══ PROVIDED MATERIAL ══

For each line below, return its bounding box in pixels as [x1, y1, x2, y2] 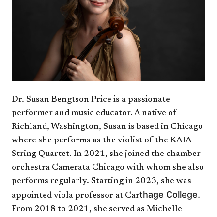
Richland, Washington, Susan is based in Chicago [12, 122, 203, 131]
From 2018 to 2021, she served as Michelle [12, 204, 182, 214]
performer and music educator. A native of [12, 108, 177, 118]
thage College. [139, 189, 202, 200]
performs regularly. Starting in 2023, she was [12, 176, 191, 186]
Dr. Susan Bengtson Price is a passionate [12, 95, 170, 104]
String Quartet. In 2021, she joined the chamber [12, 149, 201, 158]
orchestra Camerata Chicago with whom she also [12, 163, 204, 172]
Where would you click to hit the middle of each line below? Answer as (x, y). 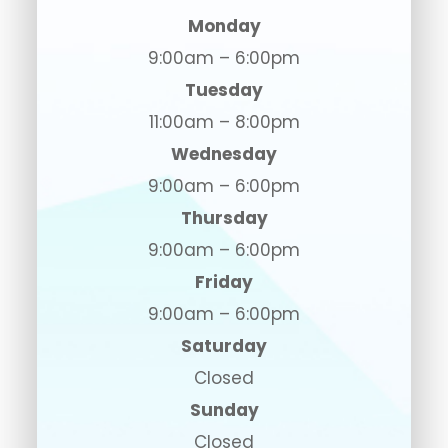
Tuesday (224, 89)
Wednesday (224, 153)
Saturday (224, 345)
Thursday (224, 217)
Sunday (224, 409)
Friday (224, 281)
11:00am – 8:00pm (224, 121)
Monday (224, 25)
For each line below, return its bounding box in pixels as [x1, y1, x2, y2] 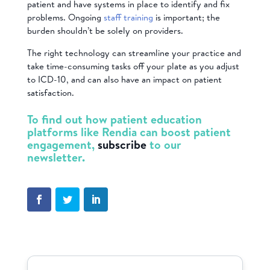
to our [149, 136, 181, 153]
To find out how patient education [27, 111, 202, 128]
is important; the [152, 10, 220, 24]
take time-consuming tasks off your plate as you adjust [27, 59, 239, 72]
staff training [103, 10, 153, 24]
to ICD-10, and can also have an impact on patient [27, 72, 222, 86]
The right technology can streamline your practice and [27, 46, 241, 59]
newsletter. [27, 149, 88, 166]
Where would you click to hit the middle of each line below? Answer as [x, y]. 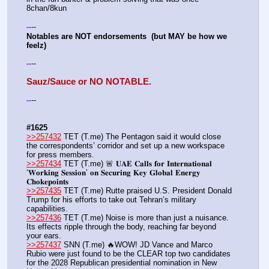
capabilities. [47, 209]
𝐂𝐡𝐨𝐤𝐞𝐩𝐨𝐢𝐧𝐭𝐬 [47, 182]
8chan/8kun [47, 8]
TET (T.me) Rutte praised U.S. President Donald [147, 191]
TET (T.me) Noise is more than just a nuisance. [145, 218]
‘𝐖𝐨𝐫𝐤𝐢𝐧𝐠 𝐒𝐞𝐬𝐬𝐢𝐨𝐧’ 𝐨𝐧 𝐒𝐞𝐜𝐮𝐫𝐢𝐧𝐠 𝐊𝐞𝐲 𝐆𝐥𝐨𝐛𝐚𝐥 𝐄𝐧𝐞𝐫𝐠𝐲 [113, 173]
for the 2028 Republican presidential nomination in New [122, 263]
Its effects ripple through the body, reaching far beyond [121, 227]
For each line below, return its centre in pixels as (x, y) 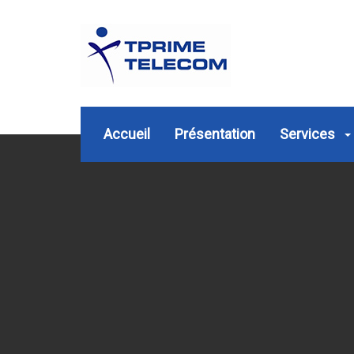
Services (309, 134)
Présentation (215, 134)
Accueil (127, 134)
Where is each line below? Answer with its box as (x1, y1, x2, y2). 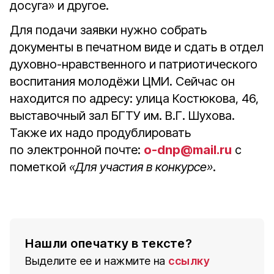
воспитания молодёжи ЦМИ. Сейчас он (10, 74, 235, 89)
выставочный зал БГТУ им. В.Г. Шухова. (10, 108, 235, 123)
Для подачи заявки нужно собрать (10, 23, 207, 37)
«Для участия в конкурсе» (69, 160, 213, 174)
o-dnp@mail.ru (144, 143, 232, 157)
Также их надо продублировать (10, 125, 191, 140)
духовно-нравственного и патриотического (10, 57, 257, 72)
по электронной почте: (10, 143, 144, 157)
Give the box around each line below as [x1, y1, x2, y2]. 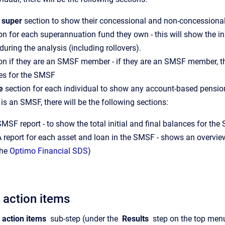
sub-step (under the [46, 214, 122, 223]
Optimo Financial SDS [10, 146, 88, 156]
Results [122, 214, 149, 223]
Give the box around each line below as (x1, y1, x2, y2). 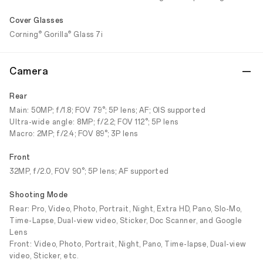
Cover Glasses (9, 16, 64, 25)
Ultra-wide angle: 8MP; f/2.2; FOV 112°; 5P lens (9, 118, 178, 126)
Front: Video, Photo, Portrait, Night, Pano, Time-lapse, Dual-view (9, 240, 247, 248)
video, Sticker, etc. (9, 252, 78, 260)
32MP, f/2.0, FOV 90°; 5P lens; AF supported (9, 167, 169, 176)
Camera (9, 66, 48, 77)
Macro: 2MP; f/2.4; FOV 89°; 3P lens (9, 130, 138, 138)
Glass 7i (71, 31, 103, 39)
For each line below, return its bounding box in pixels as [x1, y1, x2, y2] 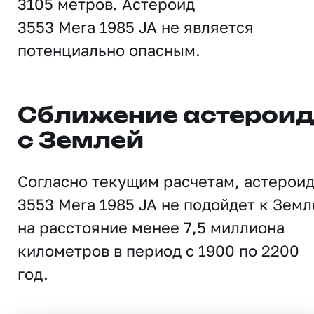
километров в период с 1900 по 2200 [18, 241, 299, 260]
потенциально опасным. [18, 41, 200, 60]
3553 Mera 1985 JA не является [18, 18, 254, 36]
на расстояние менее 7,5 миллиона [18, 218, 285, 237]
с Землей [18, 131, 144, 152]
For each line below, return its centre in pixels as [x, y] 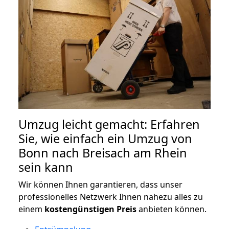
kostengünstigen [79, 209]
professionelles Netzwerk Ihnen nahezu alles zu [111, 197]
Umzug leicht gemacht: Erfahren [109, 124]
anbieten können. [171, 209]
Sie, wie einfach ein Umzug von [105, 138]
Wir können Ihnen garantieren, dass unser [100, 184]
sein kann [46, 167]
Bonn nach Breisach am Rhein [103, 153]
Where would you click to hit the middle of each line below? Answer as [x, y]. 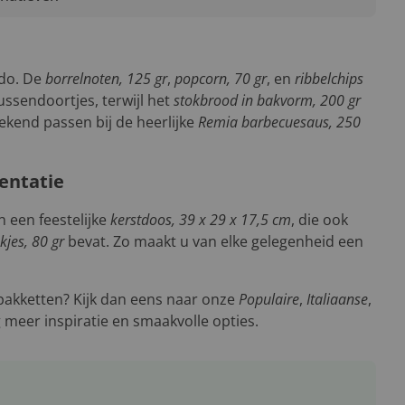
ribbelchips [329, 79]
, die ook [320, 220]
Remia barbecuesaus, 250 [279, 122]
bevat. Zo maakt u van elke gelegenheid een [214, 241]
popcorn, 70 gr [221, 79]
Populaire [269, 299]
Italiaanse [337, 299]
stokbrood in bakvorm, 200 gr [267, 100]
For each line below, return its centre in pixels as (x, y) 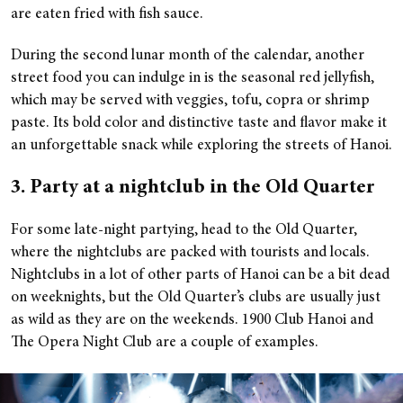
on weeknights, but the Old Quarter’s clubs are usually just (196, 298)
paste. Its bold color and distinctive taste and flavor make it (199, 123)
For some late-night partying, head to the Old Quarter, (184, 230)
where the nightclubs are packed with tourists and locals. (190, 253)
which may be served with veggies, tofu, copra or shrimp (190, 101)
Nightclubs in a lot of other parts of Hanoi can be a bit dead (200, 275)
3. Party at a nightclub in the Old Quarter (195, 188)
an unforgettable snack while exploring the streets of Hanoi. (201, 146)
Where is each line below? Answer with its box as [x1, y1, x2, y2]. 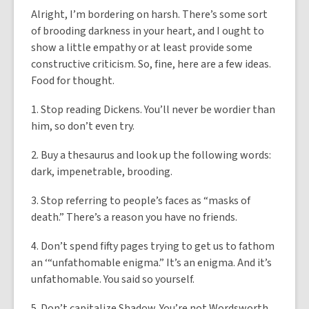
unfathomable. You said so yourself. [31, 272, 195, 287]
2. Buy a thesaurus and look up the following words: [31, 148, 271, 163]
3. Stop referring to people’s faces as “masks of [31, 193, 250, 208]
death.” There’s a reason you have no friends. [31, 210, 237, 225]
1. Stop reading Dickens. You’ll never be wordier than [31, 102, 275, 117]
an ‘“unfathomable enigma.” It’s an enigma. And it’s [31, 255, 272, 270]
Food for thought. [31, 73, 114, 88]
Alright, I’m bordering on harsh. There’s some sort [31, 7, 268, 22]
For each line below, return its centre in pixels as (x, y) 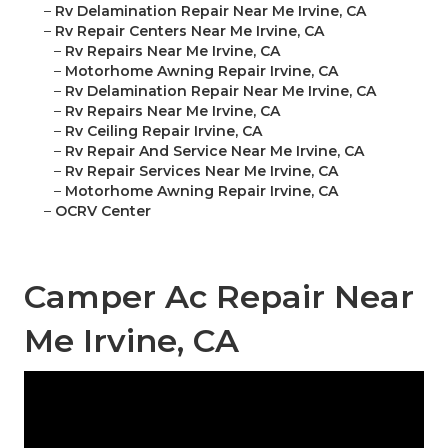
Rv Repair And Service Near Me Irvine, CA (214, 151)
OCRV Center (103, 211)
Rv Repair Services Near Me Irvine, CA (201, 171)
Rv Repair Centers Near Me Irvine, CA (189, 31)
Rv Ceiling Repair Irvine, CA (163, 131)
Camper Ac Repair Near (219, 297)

═══
══ PROVIDED MATERIAL ══

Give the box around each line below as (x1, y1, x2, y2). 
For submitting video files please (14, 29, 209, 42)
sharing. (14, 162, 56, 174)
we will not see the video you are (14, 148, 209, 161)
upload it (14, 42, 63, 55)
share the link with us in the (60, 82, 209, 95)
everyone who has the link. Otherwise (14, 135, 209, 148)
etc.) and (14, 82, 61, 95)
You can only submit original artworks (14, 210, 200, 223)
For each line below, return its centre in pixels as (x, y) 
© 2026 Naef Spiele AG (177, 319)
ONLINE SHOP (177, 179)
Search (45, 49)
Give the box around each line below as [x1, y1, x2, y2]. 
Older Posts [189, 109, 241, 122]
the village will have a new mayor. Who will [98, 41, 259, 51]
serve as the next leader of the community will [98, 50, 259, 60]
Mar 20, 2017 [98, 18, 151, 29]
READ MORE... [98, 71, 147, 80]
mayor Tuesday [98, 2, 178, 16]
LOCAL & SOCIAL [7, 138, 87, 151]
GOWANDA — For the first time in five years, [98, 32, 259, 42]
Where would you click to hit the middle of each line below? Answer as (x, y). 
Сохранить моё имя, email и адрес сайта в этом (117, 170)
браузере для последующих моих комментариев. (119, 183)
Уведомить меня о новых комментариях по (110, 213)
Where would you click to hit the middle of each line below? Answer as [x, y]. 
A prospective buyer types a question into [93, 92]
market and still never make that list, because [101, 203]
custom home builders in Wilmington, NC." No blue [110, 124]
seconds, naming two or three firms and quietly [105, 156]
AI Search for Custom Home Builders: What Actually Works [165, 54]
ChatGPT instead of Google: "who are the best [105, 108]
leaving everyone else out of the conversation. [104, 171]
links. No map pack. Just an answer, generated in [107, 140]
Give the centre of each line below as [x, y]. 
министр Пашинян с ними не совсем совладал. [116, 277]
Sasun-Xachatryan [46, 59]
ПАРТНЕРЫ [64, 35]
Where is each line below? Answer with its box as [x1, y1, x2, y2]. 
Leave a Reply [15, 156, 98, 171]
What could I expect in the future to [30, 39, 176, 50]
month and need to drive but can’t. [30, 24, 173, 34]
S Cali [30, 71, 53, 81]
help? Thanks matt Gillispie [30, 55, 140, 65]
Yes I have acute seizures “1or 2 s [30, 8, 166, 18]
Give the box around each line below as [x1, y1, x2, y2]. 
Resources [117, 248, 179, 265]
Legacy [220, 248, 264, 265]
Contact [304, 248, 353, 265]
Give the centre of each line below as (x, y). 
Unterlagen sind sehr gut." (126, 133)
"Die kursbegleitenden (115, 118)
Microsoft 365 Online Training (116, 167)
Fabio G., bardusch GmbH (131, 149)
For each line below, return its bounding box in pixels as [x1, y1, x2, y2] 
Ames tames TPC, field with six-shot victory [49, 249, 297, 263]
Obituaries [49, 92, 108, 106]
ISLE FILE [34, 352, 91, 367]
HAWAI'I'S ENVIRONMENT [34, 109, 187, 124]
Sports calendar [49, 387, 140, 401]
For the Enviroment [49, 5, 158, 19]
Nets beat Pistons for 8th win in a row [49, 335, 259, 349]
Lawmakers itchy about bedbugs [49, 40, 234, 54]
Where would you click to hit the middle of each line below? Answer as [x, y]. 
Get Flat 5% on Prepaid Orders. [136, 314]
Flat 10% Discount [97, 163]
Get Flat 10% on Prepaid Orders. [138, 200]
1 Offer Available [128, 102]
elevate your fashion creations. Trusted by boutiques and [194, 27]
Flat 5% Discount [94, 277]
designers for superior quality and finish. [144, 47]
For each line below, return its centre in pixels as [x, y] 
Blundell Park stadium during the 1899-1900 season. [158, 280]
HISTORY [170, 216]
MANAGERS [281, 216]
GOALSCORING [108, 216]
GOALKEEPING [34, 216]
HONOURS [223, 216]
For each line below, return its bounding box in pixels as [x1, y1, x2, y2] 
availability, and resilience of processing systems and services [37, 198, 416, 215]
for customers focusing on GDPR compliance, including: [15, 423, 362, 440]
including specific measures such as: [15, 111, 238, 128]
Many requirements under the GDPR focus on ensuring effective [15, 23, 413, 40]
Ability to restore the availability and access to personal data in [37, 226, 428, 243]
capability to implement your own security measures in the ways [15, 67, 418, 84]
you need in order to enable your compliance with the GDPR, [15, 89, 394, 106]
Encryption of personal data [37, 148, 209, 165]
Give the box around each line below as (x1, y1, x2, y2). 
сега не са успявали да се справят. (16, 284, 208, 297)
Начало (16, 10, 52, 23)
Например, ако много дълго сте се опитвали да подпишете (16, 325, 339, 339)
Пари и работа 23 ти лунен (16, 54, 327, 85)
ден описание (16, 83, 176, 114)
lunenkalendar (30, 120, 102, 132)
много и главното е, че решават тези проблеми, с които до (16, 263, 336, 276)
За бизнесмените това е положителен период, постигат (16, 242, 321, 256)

═══

**EXERCISE GOAL**
Please count the lines above containing "Quarter"; number only.

**RESPONSE TO THE EXERCISE**
3